Really? I thought it was pretty cute.


----------



## Mallasfamily (Feb 6, 2009)

me too. he wasn't scared or he would be balled up and he didn't have to do. It's no worse then when you play with a dog that way. and he wasn't getting hurt..


----------



## ILOVElily (Dec 5, 2009)

that was pretty cute, i thought it was funny when the dog came and the hedgie completely ignored him, like "hey step back this is my fight!" :mrgreen:


----------



## tie-dye hedgie (Dec 19, 2009)

I thought it was funny too, especially the dog part. I just hope it doesn't hurt the little guy's teeth. :?


----------



## kyararahl (Mar 15, 2010)

It was cute, I giggled. But, I would be scared it would encourage a hedgie to bite?


----------



## shetland (Sep 2, 2008)

Tali, you are so sweet and sensitive. Such a kind heart our little Tali.


----------



## LizardGirl (Aug 25, 2008)

Haha, maybe she didn't watch it and thought it was about hedgehogs fighting, or maybe that the snake was real (lmao!).

Watch the video before you complain about it...


----------



## Hedgieonboard (Nov 15, 2009)

The playing around part was cute but the only thing I had a problem with is at one point they pulled the snake up and the hedgie came off the ground.

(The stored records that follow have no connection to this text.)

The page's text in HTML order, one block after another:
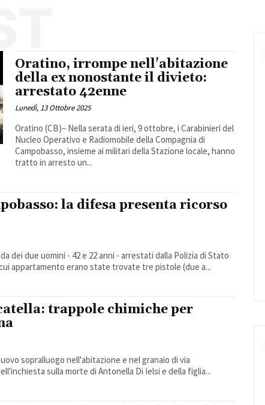
Oratino, irrompe nell'abitazione
della ex nonostante il divieto:
arrestato 42enne
Lunedì, 13 Ottobre 2025
Oratino (CB)– Nella serata di ieri, 9 ottobre, i Carabinieri del
Nucleo Operativo e Radiomobile della Compagnia di
Campobasso, insieme ai militari della Stazione locale, hanno
tratto in arresto un...
la difesa presenta ricorso
dei due uomini - 42 e 22 anni - arrestati dalla Polizia di Stato
appartamento erano state trovate tre pistole (due a...
trappole chimiche per
sopralluogo nell'abitazione e nel granaio di via
sulla morte di Antonella Di Ielsi e della figlia...

Had the hedgie let go he could have fallen down, granted it wasn't far but there is many places on here where it says hedgies can be injured from even the smallest of falls.


----------



## tie-dye hedgie (Dec 19, 2009)

Hedgieonboard said:


> The playing around part was cute but the only thing I had a problem with is at one point they pulled the snake up and the hedgie came off the ground. Had the hedgie let go he could have fallen down, granted it wasn't far but there is many places on here where it says hedgies can be injured from even the smallest of falls.


Exactly what I thought, they went just a bit far there.


----------



## ILOVElily (Dec 5, 2009)

Oh,  just watched the full vid...before i watched up to the dog part but i do think they went a little to far there to, when they pulled him off the ground. all that weight on his little teeth.


----------



## hedgielover (Oct 30, 2008)

I think this one is cute too. Although I'm not sure how safe rubber is to chew on. and the poor hedgehog thinks he's won a fight and is taking home dinner but that darn snake just won't die. :lol: Tali what didn't you like about it?


----------



## talibali (Aug 15, 2009)

just the fact that they pulled him off the ground.. it made me upsetish...... Idk why but when i see something like that i get really upset... i guess i went a little far with it but i mean i was very upset.... if you were a hedgie would you want to be pulled up off the ground? real snakes cant pulled the hedgie off the ground.... they can pick them up but not pull them up..... get what i mean? i know the first part was cute but when they pulled him off the ground in was ticked me off............ :twisted: :twisted:


----------



## shetland (Sep 2, 2008)

You are absolutely right Tali!


----------